Some possibilities that occurred to me:

if key.startswith('<') and key.endswith('>'): ...

and:

if (key[:1], key[-1:]) == ('<', '>'): ...

I haven't run these through a profiler yet, but it seems like the original might be the fastest after all?

All I can say is that if you're worried about the speed of a single line
of code like the above then you've got problems. Having said that, I
suspect that using an index to extract a single character has to be
faster than using a slice, but I haven't run these through a profiler yet

Neil Cerutti · Feb 13, 2014

I ran across this and I thought there must be a better way of
doing it, but then after further consideration I wasn't so
sure.

if key[:1] + key[-1:] == '<>': ...

Some possibilities that occurred to me:

if key.startswith('<') and key.endswith('>'): ...

and:

if (key[:1], key[-1:]) == ('<', '>'): ...

I haven't run these through a profiler yet, but it seems like
the original might be the fastest after all?

I think the following would occur to someone first:

if key[0] == '<' and key[-1] == '>':
...

It is wrong to avoid the obvious. Needlessly ornate or clever
code will only irritate the person who has to read it later; most
likely yourself.

Ethan Furman · Feb 13, 2014

All I can say is that if you're worried about the speed of a single line of code like the above then you've got
problems.
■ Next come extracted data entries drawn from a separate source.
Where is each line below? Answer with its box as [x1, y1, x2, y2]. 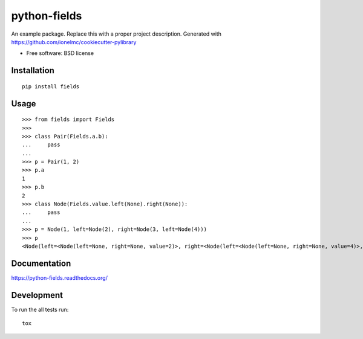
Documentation [11, 258, 71, 268]
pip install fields [22, 83, 80, 90]
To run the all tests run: [11, 306, 69, 313]
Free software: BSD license [26, 50, 94, 57]
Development [11, 290, 64, 300]
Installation [11, 65, 54, 76]
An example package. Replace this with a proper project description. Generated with [11, 30, 222, 37]
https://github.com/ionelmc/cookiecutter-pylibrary [11, 38, 137, 45]
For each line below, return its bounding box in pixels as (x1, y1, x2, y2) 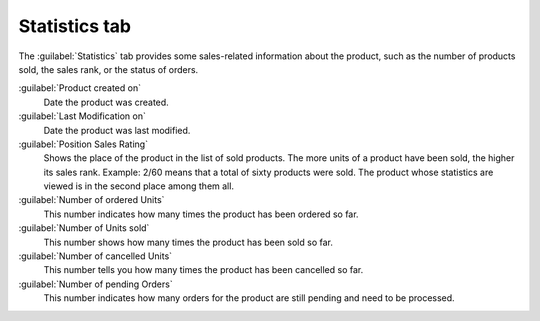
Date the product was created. (43, 96, 169, 108)
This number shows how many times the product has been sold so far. (43, 236, 334, 248)
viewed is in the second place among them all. (43, 180, 235, 192)
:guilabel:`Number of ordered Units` (18, 194, 165, 206)
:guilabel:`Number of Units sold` (18, 222, 150, 234)
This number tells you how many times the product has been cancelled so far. (43, 264, 364, 276)
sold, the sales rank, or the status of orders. (18, 63, 199, 75)
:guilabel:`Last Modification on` (18, 110, 147, 122)
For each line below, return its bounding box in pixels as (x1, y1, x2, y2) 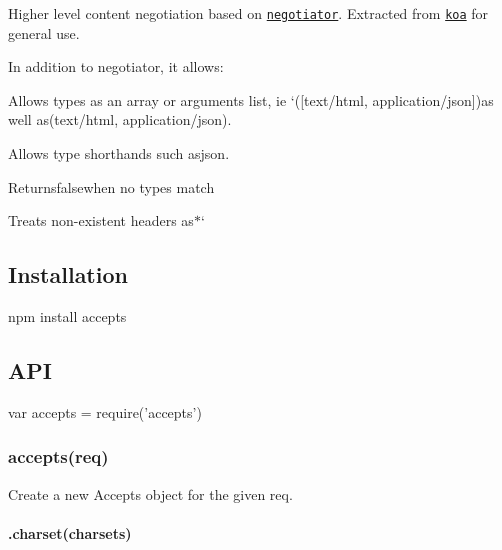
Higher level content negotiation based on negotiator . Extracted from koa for (8, 3, 489, 23)
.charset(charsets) (8, 522, 132, 543)
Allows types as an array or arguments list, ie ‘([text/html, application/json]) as (8, 89, 494, 110)
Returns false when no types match (8, 176, 215, 197)
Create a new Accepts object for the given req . (8, 483, 293, 504)
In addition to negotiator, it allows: (8, 56, 224, 77)
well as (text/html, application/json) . (8, 109, 232, 130)
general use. (8, 22, 80, 43)
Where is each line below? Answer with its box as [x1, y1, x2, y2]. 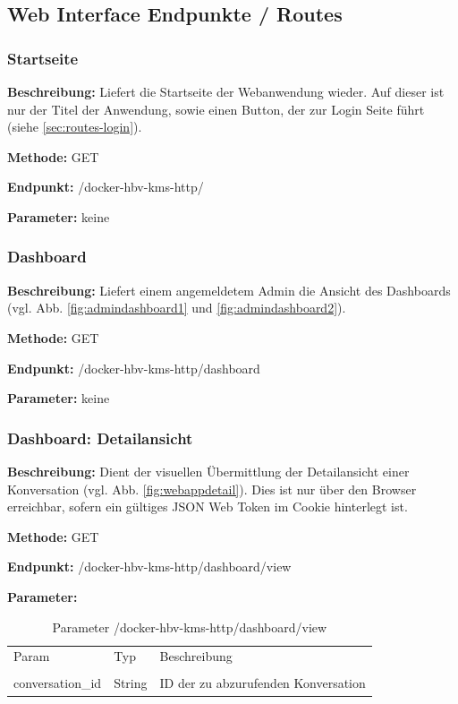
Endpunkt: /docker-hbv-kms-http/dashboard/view [7, 557, 292, 576]
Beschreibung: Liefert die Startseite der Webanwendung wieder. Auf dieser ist [7, 82, 445, 100]
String [114, 674, 148, 692]
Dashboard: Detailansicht [7, 426, 193, 449]
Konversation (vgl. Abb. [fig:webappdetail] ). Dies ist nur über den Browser [7, 479, 417, 498]
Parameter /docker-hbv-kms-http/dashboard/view [52, 617, 327, 636]
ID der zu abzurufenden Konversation [159, 674, 366, 692]
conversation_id [13, 674, 102, 692]
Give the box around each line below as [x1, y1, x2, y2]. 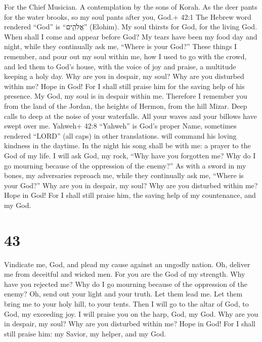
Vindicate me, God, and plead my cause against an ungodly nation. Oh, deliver [4, 259, 250, 269]
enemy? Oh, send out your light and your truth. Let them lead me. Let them [4, 288, 243, 299]
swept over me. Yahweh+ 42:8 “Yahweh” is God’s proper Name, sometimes [4, 120, 237, 131]
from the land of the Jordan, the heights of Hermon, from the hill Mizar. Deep [4, 100, 247, 111]
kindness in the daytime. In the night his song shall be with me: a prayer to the [4, 140, 251, 151]
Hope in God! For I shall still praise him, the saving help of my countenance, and [4, 190, 256, 200]
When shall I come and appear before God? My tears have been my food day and [4, 31, 257, 41]
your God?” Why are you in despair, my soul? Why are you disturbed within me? [4, 180, 258, 190]
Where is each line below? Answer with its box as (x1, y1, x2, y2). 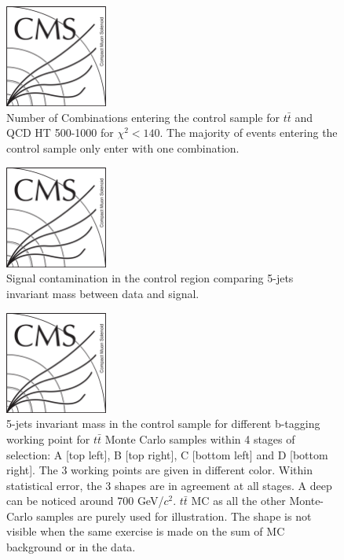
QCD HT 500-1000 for (6, 124, 114, 141)
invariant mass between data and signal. (6, 285, 199, 301)
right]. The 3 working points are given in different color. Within (6, 462, 313, 478)
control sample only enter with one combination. (6, 139, 240, 156)
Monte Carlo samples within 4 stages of (104, 430, 295, 447)
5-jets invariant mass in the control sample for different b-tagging (6, 415, 320, 432)
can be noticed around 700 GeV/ (6, 492, 164, 509)
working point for (6, 430, 90, 447)
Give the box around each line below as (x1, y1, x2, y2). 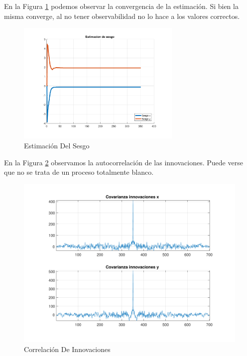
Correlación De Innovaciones (24, 344, 111, 355)
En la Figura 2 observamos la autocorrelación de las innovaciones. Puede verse (4, 157, 243, 167)
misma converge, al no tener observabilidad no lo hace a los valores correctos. (4, 10, 240, 21)
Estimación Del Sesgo (24, 140, 90, 151)
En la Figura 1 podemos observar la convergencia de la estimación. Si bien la (4, 1, 239, 11)
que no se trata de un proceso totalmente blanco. (4, 167, 154, 177)
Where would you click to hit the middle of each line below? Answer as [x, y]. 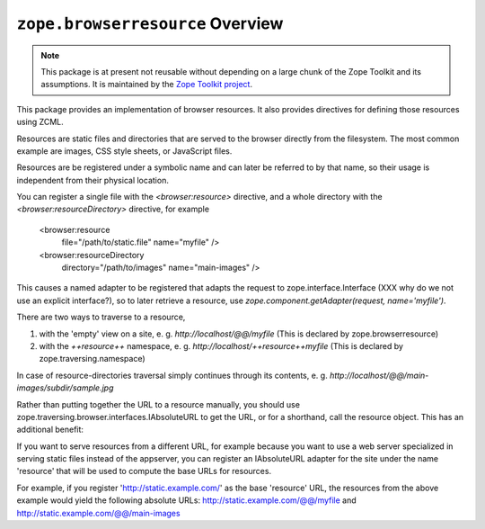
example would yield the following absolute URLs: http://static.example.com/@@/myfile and [186, 500]
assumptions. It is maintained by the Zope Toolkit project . [147, 85]
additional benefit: [50, 430]
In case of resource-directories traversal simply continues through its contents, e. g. [172, 375]
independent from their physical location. [93, 180]
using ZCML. [40, 122]
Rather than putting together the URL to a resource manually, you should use [159, 404]
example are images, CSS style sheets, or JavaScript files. [124, 151]
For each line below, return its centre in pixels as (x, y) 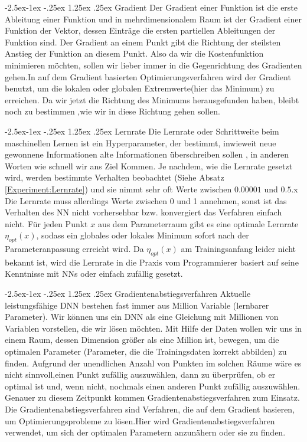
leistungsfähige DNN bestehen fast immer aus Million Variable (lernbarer (137, 305)
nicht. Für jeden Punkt (46, 223)
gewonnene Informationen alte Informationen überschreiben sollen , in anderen (147, 154)
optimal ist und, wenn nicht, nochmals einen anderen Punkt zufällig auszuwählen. (153, 386)
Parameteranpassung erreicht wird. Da (74, 249)
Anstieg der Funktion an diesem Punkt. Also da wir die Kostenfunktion (134, 53)
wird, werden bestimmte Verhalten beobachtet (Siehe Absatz (115, 177)
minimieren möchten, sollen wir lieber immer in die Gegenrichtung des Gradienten (153, 65)
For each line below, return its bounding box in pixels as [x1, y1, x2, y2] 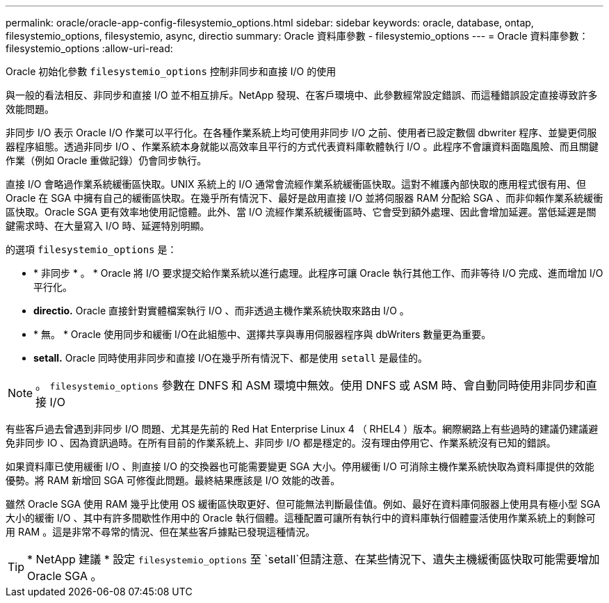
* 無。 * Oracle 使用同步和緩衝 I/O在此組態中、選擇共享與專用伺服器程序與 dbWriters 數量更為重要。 [33, 328, 492, 340]
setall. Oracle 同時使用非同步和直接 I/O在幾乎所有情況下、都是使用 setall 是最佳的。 [33, 352, 428, 364]
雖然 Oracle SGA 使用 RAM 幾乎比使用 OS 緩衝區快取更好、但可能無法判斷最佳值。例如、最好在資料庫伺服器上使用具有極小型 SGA [6, 498, 601, 510]
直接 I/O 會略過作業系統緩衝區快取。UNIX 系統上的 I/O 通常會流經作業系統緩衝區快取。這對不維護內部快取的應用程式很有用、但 [6, 178, 586, 190]
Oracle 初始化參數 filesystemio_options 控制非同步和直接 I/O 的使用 [6, 65, 336, 77]
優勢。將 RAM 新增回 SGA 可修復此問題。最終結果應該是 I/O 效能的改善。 [6, 474, 341, 486]
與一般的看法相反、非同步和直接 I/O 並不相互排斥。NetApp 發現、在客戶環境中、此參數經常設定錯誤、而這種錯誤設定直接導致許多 [6, 89, 598, 101]
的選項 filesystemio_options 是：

Having said that, I suspect that using an index to extract a single character has to be faster than using a
slice, but I haven't run these through a profiler yet

The problem with using indices in the code sample is that if the string is 0 or 1 characters long you'll get an
exception instead of a False.

Ethan Furman · Feb 13, 2014

I ran across this and I thought there must be a better way of
doing it, but then after further consideration I wasn't so
sure.

if key[:1] + key[-1:] == '<>': ...

Some possibilities that occurred to me:

if key.startswith('<') and key.endswith('>'): ...

and:

if (key[:1], key[-1:]) == ('<', '>'): ...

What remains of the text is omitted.